Laris, who has been removing tattoos using various methods for the past 20 years, is also one of the few doctors in the state who performs tattoo excisions, by surgically slicing off the tattoo — and the patient's skin. Excision, which is roughly half the cost of laser treatment, is one of the most extreme methods of tattoo removal. But for patients whose ink is too deep to remove by lasers (or who want a tattoo removed quickly), it is a viable option.
"If you can get a laser to take out a tattoo, you are seldom going to have a scar. But if we have to cut something off, you are going to trade a tattoo for a scar.”
“If it’s in a good area, we can cut it out and be done in one treatment,” Laris says. “If you can get a laser to take out a tattoo, you are seldom going to have a scar. But if we have to cut something off, you are going to trade a tattoo for a scar.”
Still, if the patient can afford it, Laris says, the new Picosecond lasers produce the best results.
“The [Picosecond laser] is the best technology. It goes after almost impossible to treat colors,” he says. “I don’t think there’s anything better.”
A few years ago, O’Sullivan had tried to remove his tramp stamp using the old laser technology.
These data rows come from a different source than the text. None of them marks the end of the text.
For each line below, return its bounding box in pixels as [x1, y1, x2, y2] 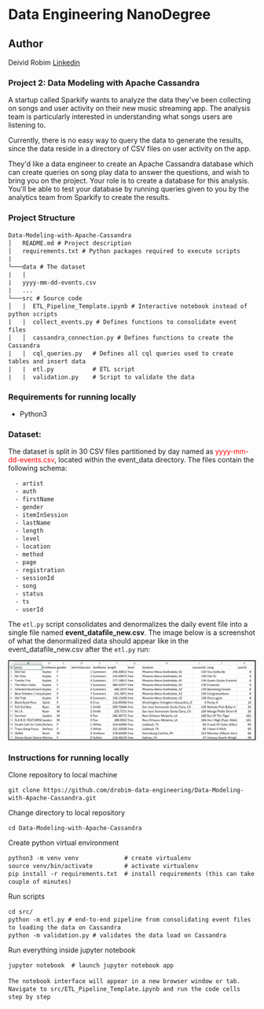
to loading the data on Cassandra [8, 924, 122, 932]
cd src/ [8, 908, 34, 916]
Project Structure [8, 213, 75, 224]
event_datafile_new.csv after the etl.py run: [8, 644, 151, 655]
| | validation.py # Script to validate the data [8, 373, 195, 381]
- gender [15, 503, 44, 511]
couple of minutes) [8, 878, 72, 886]
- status [15, 590, 44, 598]
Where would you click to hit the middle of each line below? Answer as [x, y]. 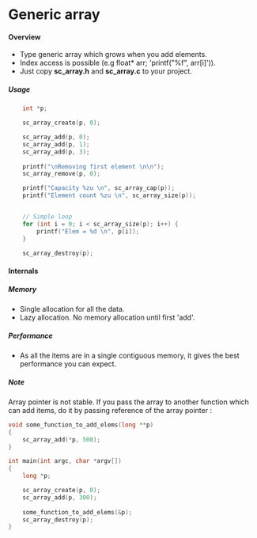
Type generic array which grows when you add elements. [113, 55]
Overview [25, 36]
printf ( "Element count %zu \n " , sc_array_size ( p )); [109, 195]
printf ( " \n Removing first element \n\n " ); [93, 167]
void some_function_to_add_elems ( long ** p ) [81, 425]
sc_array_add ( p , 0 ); [56, 137]
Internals [23, 271]
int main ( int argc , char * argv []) [65, 461]
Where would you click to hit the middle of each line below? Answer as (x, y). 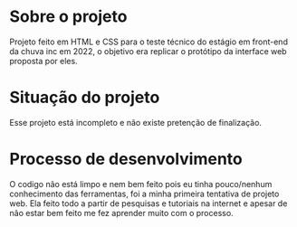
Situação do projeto (85, 98)
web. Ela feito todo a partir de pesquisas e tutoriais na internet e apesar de (148, 203)
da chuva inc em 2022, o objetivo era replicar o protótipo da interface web (148, 51)
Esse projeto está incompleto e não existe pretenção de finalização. (136, 122)
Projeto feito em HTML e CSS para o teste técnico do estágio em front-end (148, 42)
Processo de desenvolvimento (126, 159)
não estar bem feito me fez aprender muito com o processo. (121, 213)
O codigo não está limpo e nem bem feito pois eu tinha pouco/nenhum (141, 184)
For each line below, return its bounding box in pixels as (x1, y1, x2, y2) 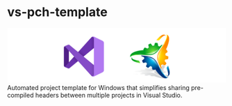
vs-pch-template (7, 4, 108, 20)
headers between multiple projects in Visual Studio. (35, 91, 183, 99)
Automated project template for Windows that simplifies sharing (7, 83, 190, 91)
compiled (7, 91, 34, 99)
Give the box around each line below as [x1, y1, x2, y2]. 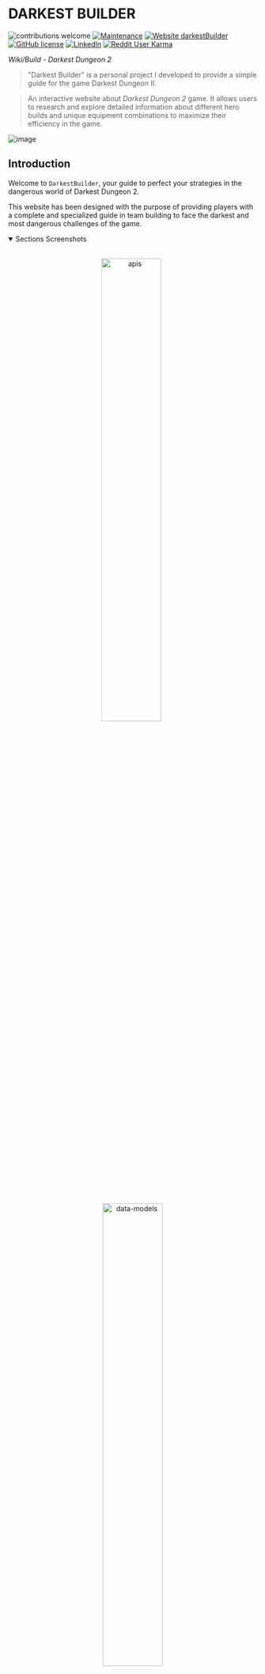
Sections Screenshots [15, 234, 87, 244]
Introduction [8, 157, 71, 171]
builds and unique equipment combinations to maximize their [27, 110, 227, 119]
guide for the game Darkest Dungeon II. [27, 78, 157, 88]
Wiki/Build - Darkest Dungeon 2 [8, 55, 112, 64]
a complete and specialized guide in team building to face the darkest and [8, 210, 249, 220]
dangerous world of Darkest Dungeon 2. [8, 187, 140, 196]
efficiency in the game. [27, 119, 103, 128]
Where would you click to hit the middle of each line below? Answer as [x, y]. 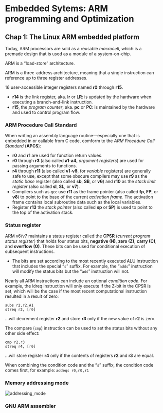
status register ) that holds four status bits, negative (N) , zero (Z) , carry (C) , [81, 241]
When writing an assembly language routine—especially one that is [72, 136]
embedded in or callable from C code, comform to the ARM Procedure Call [80, 141]
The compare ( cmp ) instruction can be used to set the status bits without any [81, 328]
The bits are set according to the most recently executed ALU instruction [85, 261]
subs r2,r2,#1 [19, 305]
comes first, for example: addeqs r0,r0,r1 [47, 370]
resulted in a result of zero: [32, 296]
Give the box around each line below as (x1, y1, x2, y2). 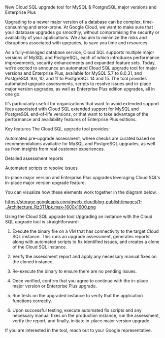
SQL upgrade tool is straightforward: (5, 219, 79, 224)
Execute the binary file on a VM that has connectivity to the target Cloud (12, 228, 159, 234)
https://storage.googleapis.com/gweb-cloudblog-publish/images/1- (5, 199, 142, 205)
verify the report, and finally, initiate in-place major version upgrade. (12, 318, 151, 324)
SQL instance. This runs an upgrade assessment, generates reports (12, 234, 150, 239)
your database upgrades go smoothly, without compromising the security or (5, 30, 160, 35)
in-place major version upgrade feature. (5, 180, 86, 185)
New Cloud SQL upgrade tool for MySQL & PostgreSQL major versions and (5, 4, 157, 10)
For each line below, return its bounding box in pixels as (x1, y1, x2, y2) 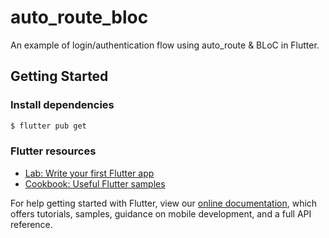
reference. (10, 218, 53, 230)
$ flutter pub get (10, 121, 87, 131)
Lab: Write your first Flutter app (24, 167, 155, 179)
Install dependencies (10, 98, 115, 112)
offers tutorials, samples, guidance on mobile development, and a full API (10, 207, 312, 220)
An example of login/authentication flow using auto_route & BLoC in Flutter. (10, 39, 320, 51)
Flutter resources (10, 144, 97, 158)
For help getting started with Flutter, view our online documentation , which (10, 197, 318, 209)
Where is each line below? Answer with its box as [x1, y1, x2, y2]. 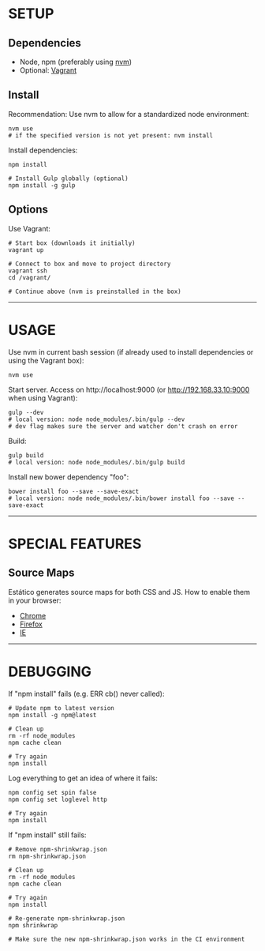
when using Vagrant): [8, 393, 78, 403]
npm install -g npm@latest [8, 711, 97, 719]
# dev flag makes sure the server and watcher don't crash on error [8, 422, 238, 430]
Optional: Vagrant [19, 66, 77, 75]
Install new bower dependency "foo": [8, 472, 129, 482]
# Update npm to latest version [8, 704, 114, 712]
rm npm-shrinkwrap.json [8, 852, 87, 860]
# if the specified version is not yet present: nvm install [8, 131, 214, 139]
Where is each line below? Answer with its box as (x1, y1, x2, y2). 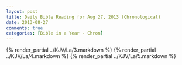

“The other one didn’t really do anything. It blistered up and kind of scabbed over, but it looked the same,” he says. “I quit doing it because I wasn’t seeing any progress.”
After learning about the new laser technology, O’Sullivan decided once again to try to erase his ink. After nine treatments with Laris that cost $2,000, the tattoo has disappeared, and O’Sullivan feels like a new man.
“I’m relieved it’s not there. I can go to the beach or a pool party and not have to think about that thing on my back,” he says. “It definitely doesn’t fit my lifestyle. As a matter of fact, it didn’t fit my lifestyle when I got it.”